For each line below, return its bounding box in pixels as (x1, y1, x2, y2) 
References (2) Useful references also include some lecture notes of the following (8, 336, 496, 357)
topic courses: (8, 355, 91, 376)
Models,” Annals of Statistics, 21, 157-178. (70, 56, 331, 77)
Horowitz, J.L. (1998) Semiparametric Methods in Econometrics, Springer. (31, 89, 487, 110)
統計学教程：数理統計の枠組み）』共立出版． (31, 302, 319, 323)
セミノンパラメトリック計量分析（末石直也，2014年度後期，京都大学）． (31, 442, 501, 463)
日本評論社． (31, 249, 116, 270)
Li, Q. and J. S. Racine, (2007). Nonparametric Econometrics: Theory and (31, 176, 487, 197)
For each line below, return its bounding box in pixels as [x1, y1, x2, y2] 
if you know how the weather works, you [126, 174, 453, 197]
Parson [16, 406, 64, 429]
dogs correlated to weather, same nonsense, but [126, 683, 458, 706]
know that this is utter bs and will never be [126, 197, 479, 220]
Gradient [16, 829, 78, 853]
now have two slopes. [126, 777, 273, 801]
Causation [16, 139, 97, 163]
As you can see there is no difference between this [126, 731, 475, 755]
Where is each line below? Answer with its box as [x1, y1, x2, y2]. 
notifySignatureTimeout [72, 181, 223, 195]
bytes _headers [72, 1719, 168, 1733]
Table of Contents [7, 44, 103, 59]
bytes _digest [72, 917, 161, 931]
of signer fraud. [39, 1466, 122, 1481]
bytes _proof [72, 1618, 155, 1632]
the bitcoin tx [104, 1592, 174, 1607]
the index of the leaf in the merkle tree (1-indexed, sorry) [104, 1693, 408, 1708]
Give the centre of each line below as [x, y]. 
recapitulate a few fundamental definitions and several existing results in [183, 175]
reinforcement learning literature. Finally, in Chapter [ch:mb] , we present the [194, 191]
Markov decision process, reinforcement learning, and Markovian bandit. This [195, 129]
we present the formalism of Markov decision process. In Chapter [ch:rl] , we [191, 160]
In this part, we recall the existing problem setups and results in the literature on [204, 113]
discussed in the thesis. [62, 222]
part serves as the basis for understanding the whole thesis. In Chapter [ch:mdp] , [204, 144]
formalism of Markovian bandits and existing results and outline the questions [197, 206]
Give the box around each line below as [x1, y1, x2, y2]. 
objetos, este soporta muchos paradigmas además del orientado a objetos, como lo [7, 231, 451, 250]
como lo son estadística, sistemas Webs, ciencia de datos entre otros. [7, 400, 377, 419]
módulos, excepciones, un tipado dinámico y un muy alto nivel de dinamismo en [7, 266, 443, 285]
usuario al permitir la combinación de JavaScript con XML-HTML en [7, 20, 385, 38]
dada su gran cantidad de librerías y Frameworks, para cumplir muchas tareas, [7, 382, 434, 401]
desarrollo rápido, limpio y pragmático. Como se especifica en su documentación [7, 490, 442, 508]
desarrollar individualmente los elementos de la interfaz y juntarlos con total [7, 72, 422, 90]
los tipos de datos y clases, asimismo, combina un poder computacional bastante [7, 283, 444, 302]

**********

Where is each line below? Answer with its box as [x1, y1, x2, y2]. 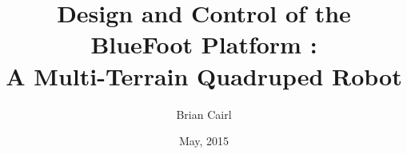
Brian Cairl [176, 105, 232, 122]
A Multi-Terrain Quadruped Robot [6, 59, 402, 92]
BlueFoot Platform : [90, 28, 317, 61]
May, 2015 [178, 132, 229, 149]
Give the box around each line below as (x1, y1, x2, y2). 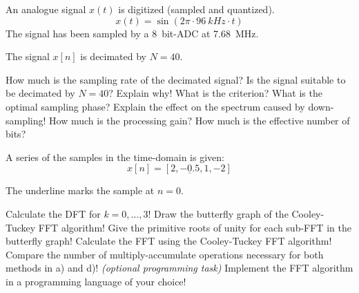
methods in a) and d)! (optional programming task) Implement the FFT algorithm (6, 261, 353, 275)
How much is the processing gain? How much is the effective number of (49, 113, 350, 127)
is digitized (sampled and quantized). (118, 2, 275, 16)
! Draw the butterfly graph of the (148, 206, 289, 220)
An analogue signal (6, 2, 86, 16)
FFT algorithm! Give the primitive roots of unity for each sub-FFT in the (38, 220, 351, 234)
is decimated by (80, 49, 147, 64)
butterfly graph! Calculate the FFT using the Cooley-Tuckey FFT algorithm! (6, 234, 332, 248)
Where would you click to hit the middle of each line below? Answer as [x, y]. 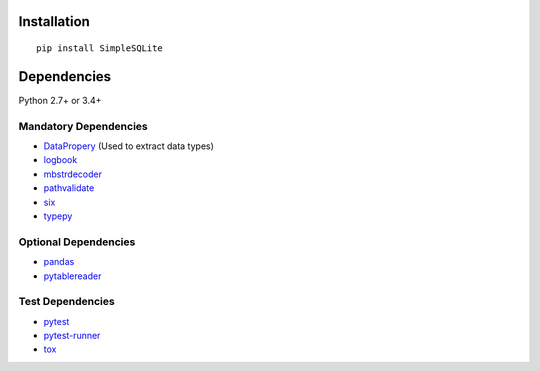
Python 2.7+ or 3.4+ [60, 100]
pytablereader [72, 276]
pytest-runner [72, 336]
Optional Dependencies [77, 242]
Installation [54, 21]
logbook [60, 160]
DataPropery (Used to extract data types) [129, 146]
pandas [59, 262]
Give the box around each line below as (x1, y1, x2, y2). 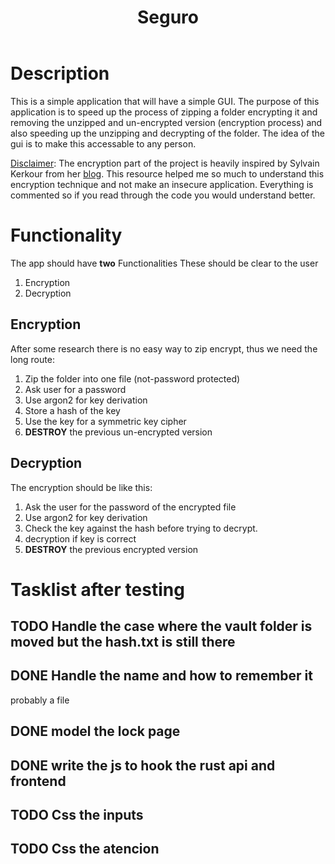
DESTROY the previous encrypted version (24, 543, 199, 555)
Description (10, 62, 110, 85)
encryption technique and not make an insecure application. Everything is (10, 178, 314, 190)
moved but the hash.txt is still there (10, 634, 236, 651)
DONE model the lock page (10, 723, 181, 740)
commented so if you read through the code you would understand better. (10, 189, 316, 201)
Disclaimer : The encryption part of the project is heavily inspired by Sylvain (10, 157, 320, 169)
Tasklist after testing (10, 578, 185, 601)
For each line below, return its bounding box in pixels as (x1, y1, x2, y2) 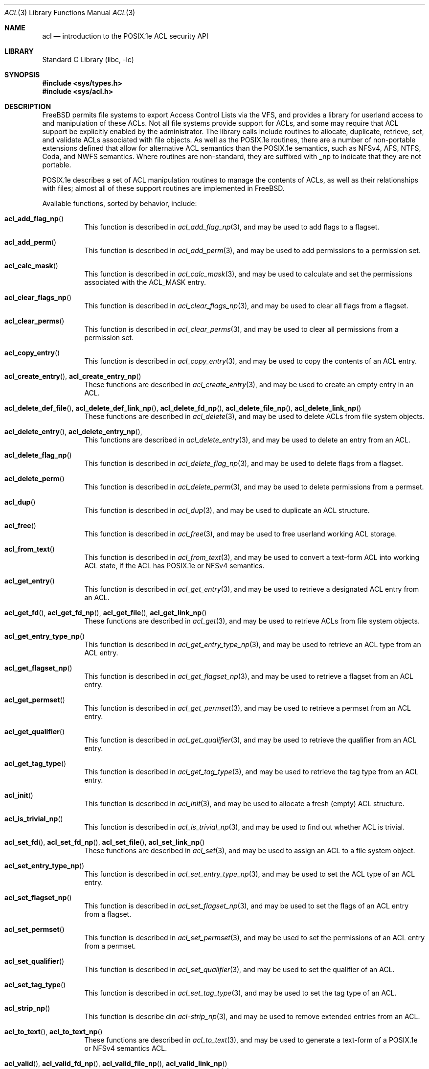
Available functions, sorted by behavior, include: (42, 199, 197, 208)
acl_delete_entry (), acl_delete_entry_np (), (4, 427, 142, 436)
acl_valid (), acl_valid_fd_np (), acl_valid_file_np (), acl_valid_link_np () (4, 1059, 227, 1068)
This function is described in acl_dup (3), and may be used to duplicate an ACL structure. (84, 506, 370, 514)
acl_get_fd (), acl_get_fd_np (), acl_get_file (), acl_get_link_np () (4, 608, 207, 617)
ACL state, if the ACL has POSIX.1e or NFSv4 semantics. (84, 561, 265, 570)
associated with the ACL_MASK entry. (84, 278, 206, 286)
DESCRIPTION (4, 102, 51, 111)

**********

Activity
When you reach the line containing "notifySignatureTimeout [72, 181, 223, 195]" in the data above, start copying exactly, and stop after the line containing "los tipos de".

Task solution
notifySignatureTimeout [72, 181, 223, 195]
bytes _headers [72, 1719, 168, 1733]
Table of Contents [7, 44, 103, 59]
bytes _digest [72, 917, 161, 931]
of signer fraud. [39, 1466, 122, 1481]
bytes _proof [72, 1618, 155, 1632]
the bitcoin tx [104, 1592, 174, 1607]
the index of the leaf in the merkle tree (1-indexed, sorry) [104, 1693, 408, 1708]
Give the centre of each line below as [x, y]. 
recapitulate a few fundamental definitions and several existing results in [183, 175]
reinforcement learning literature. Finally, in Chapter [ch:mb] , we present the [194, 191]
Markov decision process, reinforcement learning, and Markovian bandit. This [195, 129]
we present the formalism of Markov decision process. In Chapter [ch:rl] , we [191, 160]
In this part, we recall the existing problem setups and results in the literature on [204, 113]
discussed in the thesis. [62, 222]
part serves as the basis for understanding the whole thesis. In Chapter [ch:mdp] , [204, 144]
formalism of Markovian bandits and existing results and outline the questions [197, 206]
Give the box around each line below as [x1, y1, x2, y2]. 
objetos, este soporta muchos paradigmas además del orientado a objetos, como lo [7, 231, 451, 250]
como lo son estadística, sistemas Webs, ciencia de datos entre otros. [7, 400, 377, 419]
módulos, excepciones, un tipado dinámico y un muy alto nivel de dinamismo en [7, 266, 443, 285]
usuario al permitir la combinación de JavaScript con XML-HTML en [7, 20, 385, 38]
dada su gran cantidad de librerías y Frameworks, para cumplir muchas tareas, [7, 382, 434, 401]
desarrollo rápido, limpio y pragmático. Como se especifica en su documentación [7, 490, 442, 508]
desarrollar individualmente los elementos de la interfaz y juntarlos con total [7, 72, 422, 90]
los tipos de datos y clases, asimismo, combina un poder computacional bastante [7, 283, 444, 302]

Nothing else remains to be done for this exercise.